# Swansea Vale Railway



## baal (Oct 6, 2008)

*Swansea Vale Railway, Oct 08*

My first report in colour!!

Originally opened in 1816, all that remains of the service between Brynamman and Swansea is about 2 miles of track preserved by the SVR Society. Sadly they have now stopped looking after the site after vandals set fire to most of the trains some time last year.
There are trains and carriages every where on the site along with a wooden signal box that is slowly rotting away. The vandals set fire to about 10 restored carriages, which are still on site. There are loads of signals just lying about in the undergrowth along with trackside levers. The amount of stuff just lying about is amazing, so much we are going back again for another look.


----------



## Foxylady (Oct 6, 2008)

That is really sad to see the damage inflicted by mindless idiots. Such a lot of cool stuff to see too. Love the brick and timber signal box.

Cheers


----------



## sqwasher (Oct 6, 2008)

Nice (colour) pics you've got here! What a shame it's going to ruin! What's happened to the SVR Society to just leave this?


----------



## the_delta_force (Oct 6, 2008)

I just had a look at the website, looked like they had some nice restored trains but have just ceased running.

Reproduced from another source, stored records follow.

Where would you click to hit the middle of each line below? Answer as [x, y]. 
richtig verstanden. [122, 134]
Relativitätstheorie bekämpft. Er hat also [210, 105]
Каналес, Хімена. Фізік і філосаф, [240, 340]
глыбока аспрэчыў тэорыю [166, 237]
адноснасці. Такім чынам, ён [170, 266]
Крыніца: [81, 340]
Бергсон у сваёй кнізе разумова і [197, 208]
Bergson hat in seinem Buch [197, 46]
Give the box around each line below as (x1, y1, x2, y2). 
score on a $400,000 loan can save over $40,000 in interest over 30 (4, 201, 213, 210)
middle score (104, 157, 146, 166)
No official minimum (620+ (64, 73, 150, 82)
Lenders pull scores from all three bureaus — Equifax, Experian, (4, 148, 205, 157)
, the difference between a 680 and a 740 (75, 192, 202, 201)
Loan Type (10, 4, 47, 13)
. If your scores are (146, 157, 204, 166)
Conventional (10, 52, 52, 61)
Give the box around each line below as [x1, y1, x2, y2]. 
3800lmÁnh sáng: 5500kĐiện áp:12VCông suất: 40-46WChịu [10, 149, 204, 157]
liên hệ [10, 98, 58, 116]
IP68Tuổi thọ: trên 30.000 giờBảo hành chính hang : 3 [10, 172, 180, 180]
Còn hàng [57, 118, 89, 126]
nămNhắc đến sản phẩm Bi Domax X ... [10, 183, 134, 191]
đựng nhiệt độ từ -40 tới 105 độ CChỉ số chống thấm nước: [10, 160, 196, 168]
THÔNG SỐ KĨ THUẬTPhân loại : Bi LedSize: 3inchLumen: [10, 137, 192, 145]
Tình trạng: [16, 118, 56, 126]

http://www.swanseavalerailway.co.uk

All that effort now rotting away 



sqwasher said:


> Nice (colour) pics you've got here! What a shame it's going to ruin! What's happened to the SVR Society to just leave this?


----------



## Sabtr (Oct 6, 2008)

What a nice site but what stupid mindless vandalism! I just don't understand this sort of vandalism.

I've said it before - bring back the stocks. 

There is some great stuff lying round the site. Dumpers, engines, levers, I could go on!!

I really hope someone takes over here before the whole place is left a complete mess. Thanks for posting.


----------



## dangerous dave (Oct 6, 2008)

that place gets worse and worse the trains where trashed when i was there last but now it looks like scrap time for them its such a shame. i did hear a rumor that that site was ripe for redivelopment


----------



## baal (Oct 6, 2008)

I think they have abandoned the site because of the vandalism. They earned the money for restoration by running the trains for visitors on the 2 miles of track they had and visitor donations. Once the trains got vandalised they had no way of making money any more. So sadly another part of our welsh history has disappeared.


----------



## Lightbuoy (Oct 6, 2008)

Nice set of snaps here matey 

Loving the one of that wheel!  Crazy looking platform too in shot 12!

Cheers for posting these up here.

Lb:jimlad:


----------



## cardiffrail (Oct 6, 2008)

Excellent pics. So so sad to see the damage. I hope they were able to salvage some of the stuff and get it off site to be preserved or used elsewhere. - Doesnt look like any engines in your pics - so maybe were able to save these??

Their website says 



> Important Announcement
> Passenger carrying duties have been canceled due to important engineering work being carried out on the railway,and with regret. for the foreseeable future.


, 
dated June 2007. Is this when the vandalism happened? and roughly how long ago in terms of months was your visit?


Seeing the damage caused by the mindless vandals makes me furious  :icon_evil :realmad: What a bunch of complete and utter ****. I hope someone does the same to their houses.


----------



## baal (Oct 6, 2008)

cardiffrail said:


> Doesnt look like any engines in your pics - so maybe were able to save these??
> Their website says
> ,
> dated June 2007. Is this when the vandalism happened? and roughly how long ago in terms of months was your visit?



There is 1 engine there, which suprisingly wasn't damaged, pics are on film I haven't developed yet. The vandalism happened last year I think. I was there this month so this is the current state of the site.


----------



## TrefforestGump (Oct 7, 2008)

Lovely photos! I'm going to HAVE to check out this sometime soon.

Sad that it's all going to ruin though. I'm really surprised at that.


----------



## Bad wolf (Dec 28, 2008)

Turns my sick to see what the mindless idiots have smashed up.


----------



## jhluxton (Dec 29, 2008)

The web site doesn't appear to have been updated since 2002.


http://homepage.ntlworld.com/michael.meyrick/welcome.html

There are views of the place in action here

John


----------



## smileysal (Dec 29, 2008)

Excellent pics of a very sad looking site. Makes me angry to see mindless thugs damaging something historical that historians have spent hours and time working on to preserve something special for us all to see.

You wouldn't really like to know what i'd do to the thugs if i got my hands on them! :arghh::sad::realmad::wmad::no: Bloody people should be locked up! oliceman:


----------